Use the basic linear model \(y = ax + b\) to fit the following data sets. Provide the model, provide the values of SSE, SSR, SST, and R2, and provide a residual plot.

From Table 2.7, predict weight as a function of the cube of the height.

data <- data.frame(
         height =  seq(from = 60, to = 80,  by = 1),
         weight = c( 132, 136, 141, 145, 150, 155, 160, 165, 170, 175, 180, 185, 190, 
             195, 201, 206, 212, 218, 223, 229, 234) )

data$height_cubed <- data$heigh^3

str(data)

## 'data.frame':    21 obs. of  3 variables:
##  $ height      : num  60 61 62 63 64 65 66 67 68 69 ...
##  $ weight      : num  132 136 141 145 150 155 160 165 170 175 ...
##  $ height_cubed: num  216000 226981 238328 250047 262144 ...

# x = height
# y = weight

Calcuate the slope \(a\)

Solve the normal equation below to obtain the slope \(a\) for the least-squares best-fitting line.

\[a = \frac{m {\sum x_i y_i} - {\sum x_i}{\sum y_i}}{m {\sum x^2_i} - ({\sum x_i})^2}\]

\(m = \text{number of data points}\)

m <- nrow(data)

numerator <-  m * sum(data$height_cubed*data$weight) - sum(data$height_cubed)*sum(data$weight)  

denominator <- m * sum(data$height_cubed^2) - sum(data$height_cubed)^2

(a <- numerator/denominator)

## [1] 0.0003467044

The slope \(a = 0.0003467\)

Solve the normal equation below to obtain y-intercept \(b\) for the least-squares best-fitting line.

\[b = \frac { \sum x^2_i \sum y_i - \sum x_i y_i \sum x_i } {m {\sum x^2_i} - ({\sum x_i})^2} \]

m <- nrow(data)

numerator <- (sum(data$height_cubed^2)*sum(data$weight)) - (sum(data$height_cubed*data$weight)*sum(data$height_cubed))

denominator <- m * sum(data$height_cubed^2) - sum(data$height_cubed)^2

(b <- numerator/denominator)

## [1] 59.4584

The y-intercept \(b = 59.4583969\)

Calcuate \(SSE\) or error sum of squares

(SSE <-   sum((data$weight - (a * data$height_cubed + b))^2))

## [1] 39.86196

Calcuate \(SST\) or total corrected sum of squares

(SST <- sum((data$weight - mean(data$weight))^2))

## [1] 20338.95

Calcuate \(SSR\) or regression sum of squares

\[ SSR = SST = SSE \]

(SSR <- SST - SSE)

## [1] 20299.09

\(R^2\) Coefficient of determination which is a measure of fit for the regresssion line

\[R^2 = 1 - \frac{SSE}{SST}\]

R2 <- 1 - (SSE/SST)

\(R^2 = 0.9980401\)

Results

Model 2	SSE	SSR	SST	\(R^2\)
weight = 0.0003467044 * height^3 + 59.4584	39.8619613	20299.0904197	20338.952381	0.9980401

Residual Plot

data$model2_weight <- a * data$height^3 + b
data$model2_residuals <- data$weight - data$model2_weight 

ggplot(data, aes(height)) + geom_point(aes(y = model2_residuals)) + labs(x = "Height", y = "Residuals")

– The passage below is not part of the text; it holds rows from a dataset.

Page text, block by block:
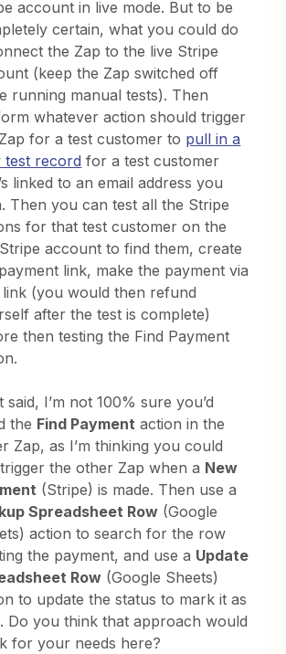
account in live mode. But to be
certain, what you could do
the Zap to the live Stripe
(keep the Zap switched off
running manual tests). Then
whatever action should trigger
for a test customer to pull in a
test record for a test customer
linked to an email address you
Then you can test all the Stripe
for that test customer on the
account to find them, create
link, make the payment via
(you would then refund
after the test is complete)
then testing the Find Payment
said, I’m not 100% sure you’d
the Find Payment action in the
Zap, as I’m thinking you could
the other Zap when a New
(Stripe) is made. Then use a
Spreadsheet Row (Google
action to search for the row
the payment, and use a Update
Row (Google Sheets)
to update the status to mark it as
Do you think that approach would
for your needs here?
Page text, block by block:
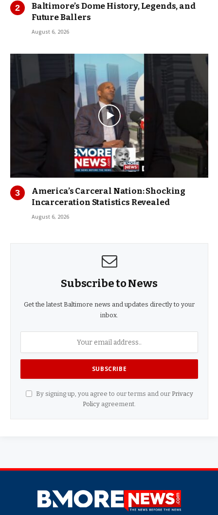
Baltimore’s Dome History, Legends, and
Future Ballers
August 6, 2026
America’s Carceral Nation: Shocking
Incarceration Statistics Revealed
August 6, 2026
Subscribe to News
Get the latest Baltimore news and updates directly to your
inbox.
By signing up, you agree to our terms and our Privacy
Policy agreement.
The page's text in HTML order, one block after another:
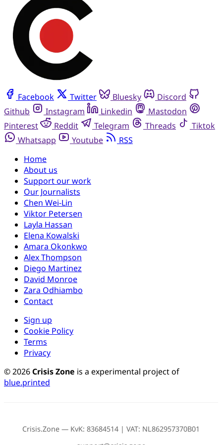
Facebook Twitter Bluesky
Discord
Github
Instagram Linkedin
Mastodon
Pinterest
Reddit Telegram Threads
Tiktok
Whatsapp
Youtube
RSS
Home
About us
Support our work
Our Journalists
Chen Wei-Lin
Viktor Petersen
Layla Hassan
Elena Kowalski
Amara Okonkwo
Alex Thompson
Diego Martinez
David Monroe
Zara Odhiambo
Contact
Sign up
Cookie Policy
Terms
Privacy
© 2026Crisis Zone is a experimental project of
blue.printed
Crisis.Zone — KvK: 83684514 | VAT: NL862957370B01
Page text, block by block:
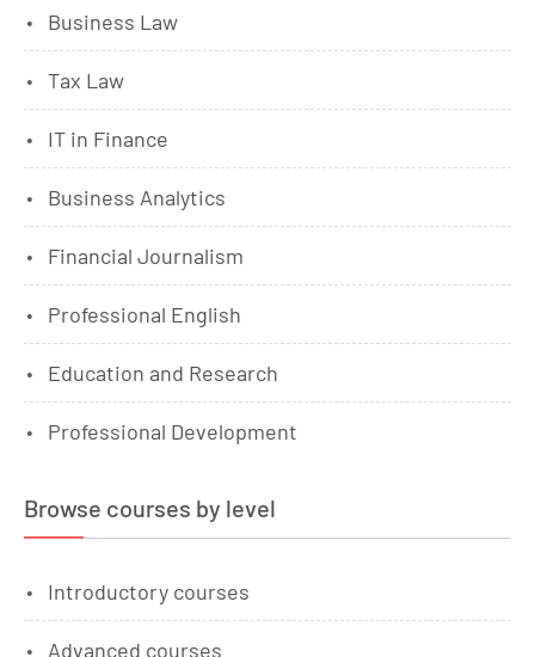
Business Law
Tax Law
IT in Finance
Business Analytics
Financial Journalism
Professional English
Education and Research
Professional Development
Browse courses by level
Introductory courses
Advanced courses
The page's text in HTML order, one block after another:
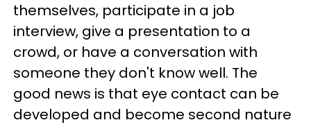
themselves, participate in a job
interview, give a presentation to a
crowd, or have a conversation with
someone they don't know well. The
good news is that eye contact can be
developed and become second nature
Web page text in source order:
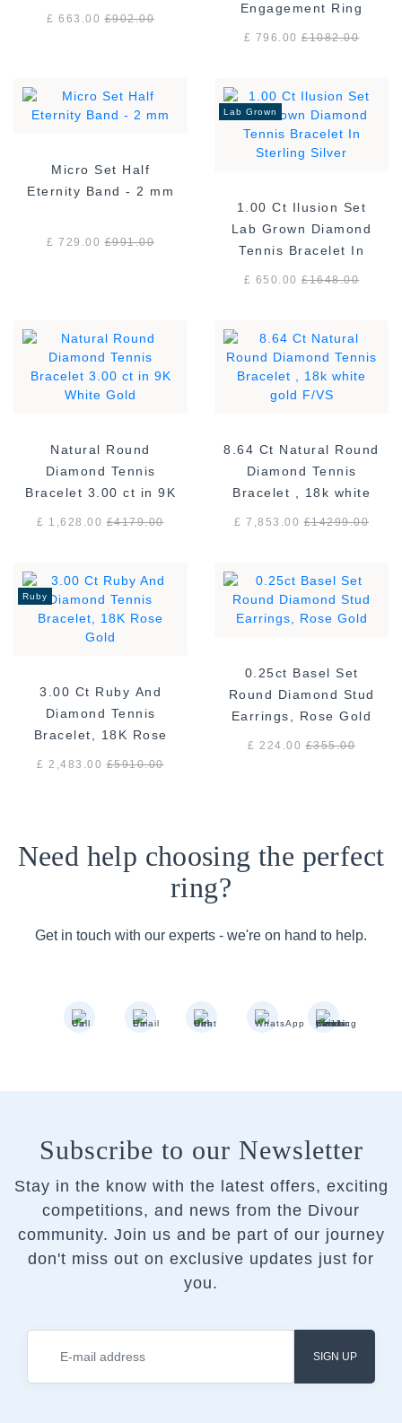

Plot the actual vs. modeled data

Looking at the results of model 2 using height cubed, this model appears to provide a better fit to the data than model 1. Model 2 results in a slightly better \(R^2\) value plus the residual plot appears to be more random than model 1’s residual plot.